/torch-ngp

A pytorch CUDA extension implementation of instant-ngp (sdf and nerf), with a GUI.

Primary LanguagePythonMIT LicenseMIT

torch-ngp

bug fix log from pptrick:
- Must use c++17 on ubuntu 22.04, cuda 12.1
- cuda 12.1 have bugs compiling torch pybind11 with c++ 17: https://github.com/pybind/pybind11/issues/4606

update log from pptrick:
- Change loss from MSE to Huber
- By setting scale from 0.33 to 1.0, and bound from 2 to one, shrink the network and encoding grid size, training speed can be improved.
- Store network weights as fp16 (Need to further check if any troubles caused)

This repository contains:

News: A clean and improved version focusing on static NeRF reconstruction of realistic scenes has been separated into nerf_template, as this repository has been hard to maintain.

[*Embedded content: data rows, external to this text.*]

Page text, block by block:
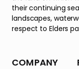
their continuing
landscapes,
respect to Elders
COMPANY
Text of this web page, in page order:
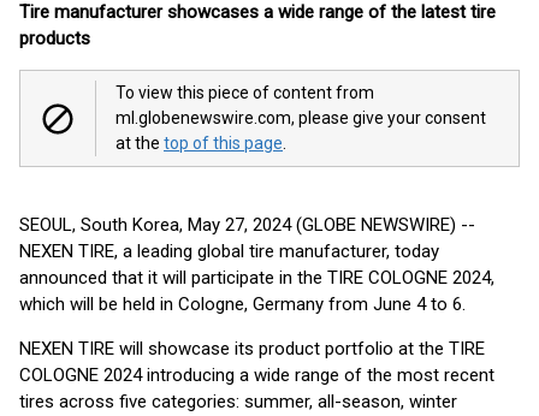
Tire manufacturer showcases a wide range of the latest tire
products
To view this piece of content from
ml.globenewswire.com, please give your consent
at the top of this page
SEOUL, South Korea, May 27, 2024 (GLOBE NEWSWIRE) --
NEXEN TIRE, a leading global tire manufacturer, today
announced that it will participate in the TIRE COLOGNE 2024,
which will be held in Cologne, Germany from June 4 to 6.
NEXEN TIRE will showcase its product portfolio at the TIRE
COLOGNE 2024 introducing a wide range of the most recent
tires across five categories: summer, all-season, winter
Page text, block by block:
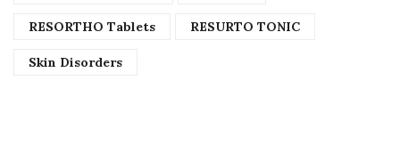
RESORTHO Tablets RESURTO TONIC
Skin Disorders
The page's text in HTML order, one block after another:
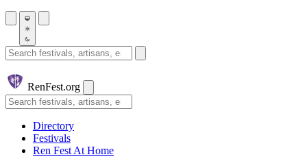
Search festivals and artisans
RenFest.org
Search
Directory
Festivals
Ren Fest At Home
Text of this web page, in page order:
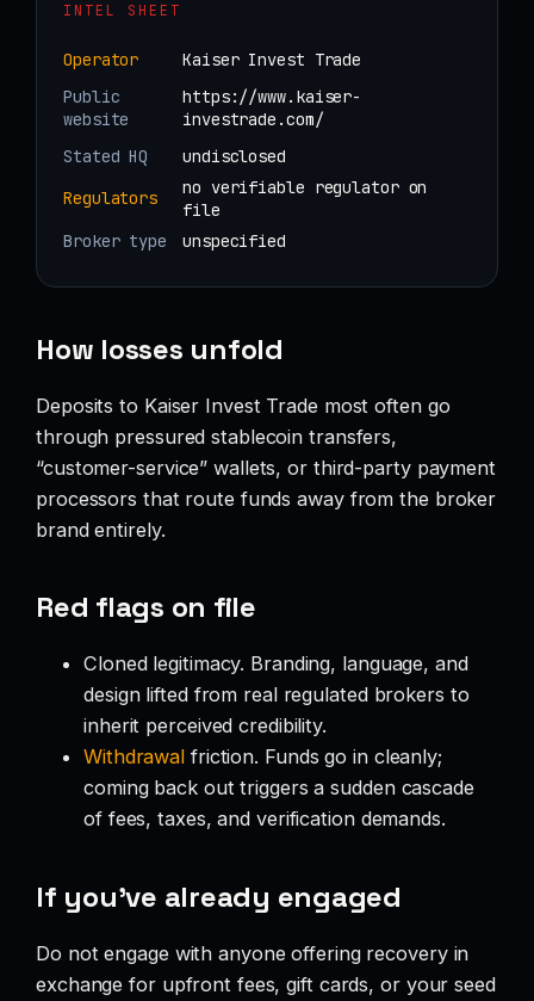
INTEL SHEET
Operator
Kaiser Invest Trade
Public
website
https://www.kaiser-
investrade.com/
Stated HQ
undisclosed
Regulators
no verifiable regulator on
file
Broker type
unspecified
How losses unfold
Deposits to Kaiser Invest Trade most often go
through pressured stablecoin transfers,
“customer-service” wallets, or third-party payment
processors that route funds away from the broker
brand entirely.
Red flags on file
Cloned legitimacy. Branding, language, and
design lifted from real regulated brokers to
inherit perceived credibility.
Withdrawal friction. Funds go in cleanly;
coming back out triggers a sudden cascade
of fees, taxes, and verification demands.
If you’ve already engaged
Do not engage with anyone offering recovery in
exchange for upfront fees, gift cards, or your seed
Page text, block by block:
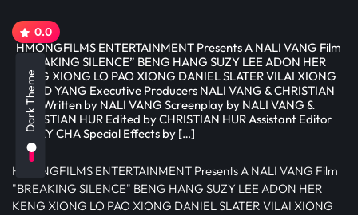
0.0
HMONGFILMS ENTERTAINMENT Presents A NALI VANG Film
“BREAKING SILENCE” BENG HANG SUZY LEE ADON HER
KENG XIONG LO PAO XIONG DANIEL SLATER VILAI XIONG
DAVID YANG Executive Producers NALI VANG & CHRISTIAN
HUR Written by NALI VANG Screenplay by NALI VANG &
CHRISTIAN HUR Edited by CHRISTIAN HUR Assistant Editor
LUCKY CHA Special Effects by […]
HMONGFILMS ENTERTAINMENT Presents A NALI VANG Film
"BREAKING SILENCE" BENG HANG SUZY LEE ADON HER
KENG XIONG LO PAO XIONG DANIEL SLATER VILAI XIONG
Dark Theme
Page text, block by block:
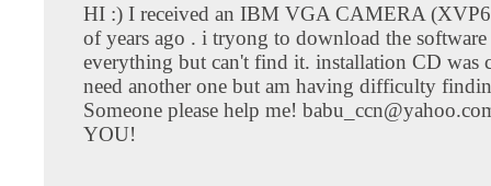
HI :) I received an IBM VGA CAMERA
of years ago . i tryong to download the software
everything but can't find it. installation CD was
need another one but am having difficulty
Someone please help me!
YOU!
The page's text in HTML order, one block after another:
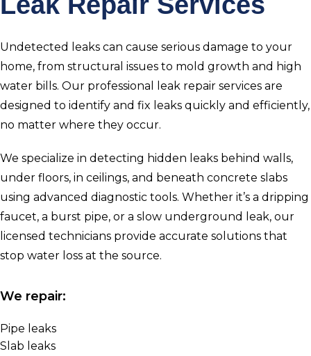
Undetected leaks can cause serious damage to your
home, from structural issues to mold growth and high
water bills. Our professional leak repair services are
designed to identify and fix leaks quickly and efficiently,
no matter where they occur.
We specialize in detecting hidden leaks behind walls,
under floors, in ceilings, and beneath concrete slabs
using advanced diagnostic tools. Whether it’s a dripping
faucet, a burst pipe, or a slow underground leak, our
licensed technicians provide accurate solutions that
stop water loss at the source.
We repair:
Pipe leaks
Slab leaks
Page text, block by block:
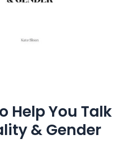
Help You Talk
& Gender
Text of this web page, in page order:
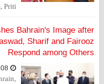
Priti
Patel.
Bahrain's Image after
Sharif and Fairooz
Respond among Others

Instant-ngp interactive training/rendering on lego:

nerf.mp4

Also the first interactive deformable-nerf implementation:

dnerf.mp4

Other related projects

Install

git clone --recursive https://github.com/ashawkey/torch-ngp.git
cd torch-ngp

Install with pip

pip install -r requirements.txt

# (optional) install the tcnn backbone
pip install git+https://github.com/NVlabs/tiny-cuda-nn/#subdirectory=bindings/torch

Install with conda

conda env create -f environment.yml
conda activate torch-ngp

Build extension (optional)

By default, we use load to build the extension at runtime. However, this may be inconvenient sometimes. Therefore, we also provide the setup.py to build each extension:

# install all extension modules
bash scripts/install_ext.sh

# if you want to install manually, here is an example:
cd raymarching
python setup.py build_ext --inplace # build ext only, do not install (only can be used in the parent directory)
pip install . # install to python path (you still need the raymarching/ folder, since this only install the built extension.)

Tested environments

  • Ubuntu 20 with torch 1.10 & CUDA 11.3 on a TITAN RTX.
  • Ubuntu 16 with torch 1.8 & CUDA 10.1 on a V100.
  • Windows 10 with torch 1.11 & CUDA 11.3 on a RTX 3070.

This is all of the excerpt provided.